Release Notes

Version: v1.2.0 Release Date: April 10, 2025

Changelog

This version introduces a comprehensive refactor of the project structure and the cell analysis task pipelines, significantly improving modularity, maintainability, and usability. Major updates include:

1. Data Processing Module Refactor

  • Added dedicated data processing scripts for each model.

  • Introduced a unified data handling base class DataHandler, which standardizes the data workflow:

    • read_h5ad(): Reads .h5ad files and performs preprocessing.

    • process(): Placeholder for model-specific data processing logic.

    • make_dataset(): Converts an AnnData object into a PyTorch-compatible Dataset.

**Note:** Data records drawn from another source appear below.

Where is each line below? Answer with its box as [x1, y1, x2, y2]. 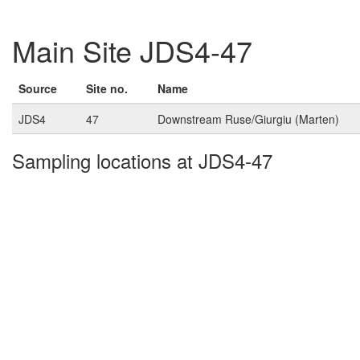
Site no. [86, 80, 128, 97]
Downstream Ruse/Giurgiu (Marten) [157, 111, 339, 128]
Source [18, 80, 57, 97]
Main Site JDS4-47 [12, 30, 252, 72]
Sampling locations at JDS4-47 [12, 146, 272, 175]
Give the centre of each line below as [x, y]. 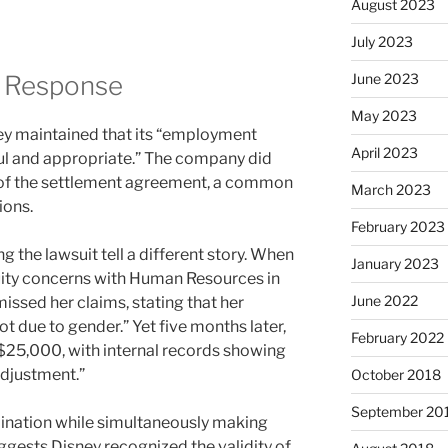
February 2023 [397, 227]
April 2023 [384, 153]
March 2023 [390, 190]
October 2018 [395, 375]
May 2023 [383, 116]
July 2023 [381, 42]
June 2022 [384, 301]
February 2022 [397, 338]
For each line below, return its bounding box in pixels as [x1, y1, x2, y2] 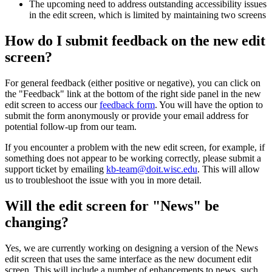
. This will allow [197, 163, 260, 174]
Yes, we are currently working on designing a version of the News [5, 242, 258, 253]
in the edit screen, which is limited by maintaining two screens [29, 10, 266, 20]
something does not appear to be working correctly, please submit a [5, 152, 261, 163]
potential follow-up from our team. [5, 121, 137, 132]
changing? [5, 214, 69, 230]
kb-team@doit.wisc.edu [106, 163, 197, 174]
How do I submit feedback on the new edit [5, 32, 265, 49]

    • make_dataloader(): Builds a PyTorch DataLoader with distributed training support.

  • Model-specific data handlers are organized under the dataset/ directory and inherit from DataHandler.

2. Loader Class Standardization

  • Unified structure, naming conventions, and output format across all model loader classes.

  • Refined the responsibility of loaders to only handle model loading and embedding extraction.

  • Moved all data processing logic from loaders to the corresponding DataHandler classes.

  • Defined a common interface in the base loader class to enforce consistent implementation across all subclasses.

3. Task Module Refactor

  • Cell Annotation Task Refactor: Improved task execution logic and introduced a unified script interface to run different models consistently.

  • Cell Embedding Task: Added new analysis scripts for evaluating cell embeddings, with support for multiple evaluation metrics.

  • Gene Regulatory Task: Added dedicated analysis scripts and refactored the gene regulatory network evaluation logic for better performance and clarity.

  • Drug Sensitivity Task: Improved task execution logic and introduced a unified script interface to run different models consistently.